Programmable Synthetic Gene Circuit As a Potential Therapeutic Intervention for Liver Cancer
Mammalian Synthetic Biology Workshop
2018
Fifth International Mammalian Synthetic Biology Workshop
General Submissions
Viral Vectors and Gene Therapy
Saturday, May 5, 2018 - 5:15pm to 5:30pm
Oncolytic viruses are genetically engineered or naturally occurring viruses that selectively replicate in cancer cells without damaging the normal cells. The replication of oncolytic virus can lysis cancer cells and trigger immune responses against cancer cells. However, it remains a great challenge to improve the specificity and efficacy of oncolytic virus in a predictable and programmable manner.

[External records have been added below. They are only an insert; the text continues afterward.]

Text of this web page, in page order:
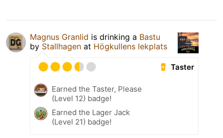
Magnus Granlid is drinking a Bastu
by Stallhagen at Högkullens lekplats
Taster
Earned the Taster, Please
(Level 12) badge!
Earned the Lager Jack
(Level 21) badge!
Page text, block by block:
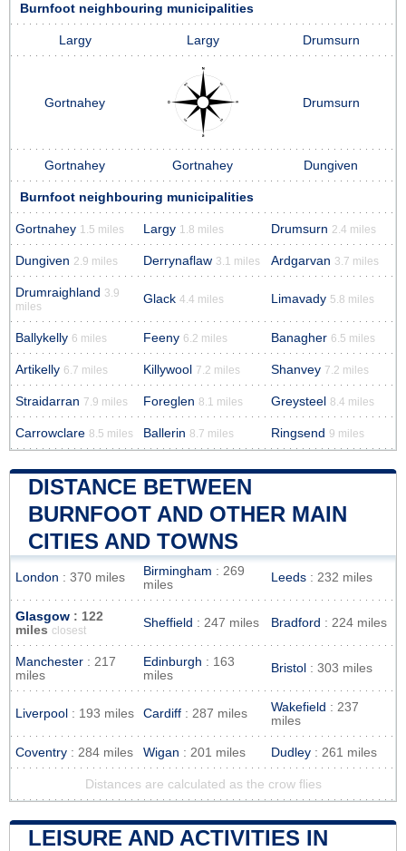
Burnfoot neighbouring municipalities
Largy Largy Drumsurn
Gortnahey Drumsurn
Gortnahey Gortnahey Dungiven
Burnfoot neighbouring municipalities
Gortnahey 1.5 miles Largy 1.8 miles Drumsurn 2.4 miles
Dungiven 2.9 miles Derrynaflaw 3.1 miles Ardgarvan 3.7 miles
Drumraighland 3.9
miles
Glack 4.4 miles Limavady 5.8 miles
Ballykelly 6 miles Feeny 6.2 miles Banagher 6.5 miles
Artikelly 6.7 miles Killywool 7.2 miles Shanvey 7.2 miles
Straidarran 7.9 miles Foreglen 8.1 miles Greysteel 8.4 miles
Carrowclare 8.5 miles Ballerin 8.7 miles Ringsend 9 miles
DISTANCE BETWEEN
BURNFOOT AND OTHER MAIN
CITIES AND TOWNS
London : 370 miles Birmingham : 269
miles
Leeds : 232 miles
Glasgow : 122
miles closest
Sheffield : 247 miles Bradford : 224 miles
Manchester : 217
miles
Edinburgh : 163
miles
Bristol : 303 miles
Liverpool : 193 miles Cardiff : 287 miles Wakefield : 237
miles
Coventry : 284 miles Wigan : 201 miles Dudley : 261 miles
Distances are calculated as the crow flies
LEISURE AND ACTIVITIES IN
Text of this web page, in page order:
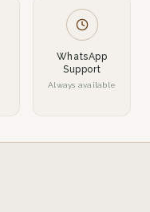
WhatsApp
Support
Always available
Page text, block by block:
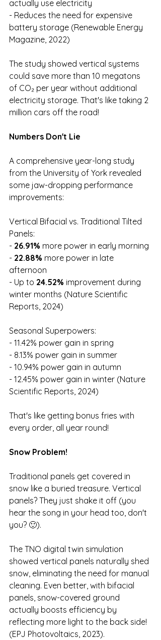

Synthetic gene circuits are designed to implement desired cellular functions in living cells through sensing, integration and processing of molecular information. Here, we developed two types of sensory switches by using synthetic TALE repressors and deactivated Cas9 (dCas9) repressors, which can response to cancer specific microRNAs. We demonstrated that using the input-output transfer curves of genetic parts enables accurate prediction of the behavior of modularly assembled switch circuits. We also showed that TALER and dCas9 switches employing feedback regulation exhibit improved accuracy for microRNA-based cancer cell classification. In addition, we cloned the sensory switch circuit into an adenoviral vector to control the virus replication. We demonstrated that the engineered adenovirus can be used to specifically kill hepacellular carcinoma cells in vitro and in the mouse model. Our results provide a novel strategy to program and improve the specificity of oncolytic virus replication in target cancer cells, which may lead to innovative therapeutics for cancers.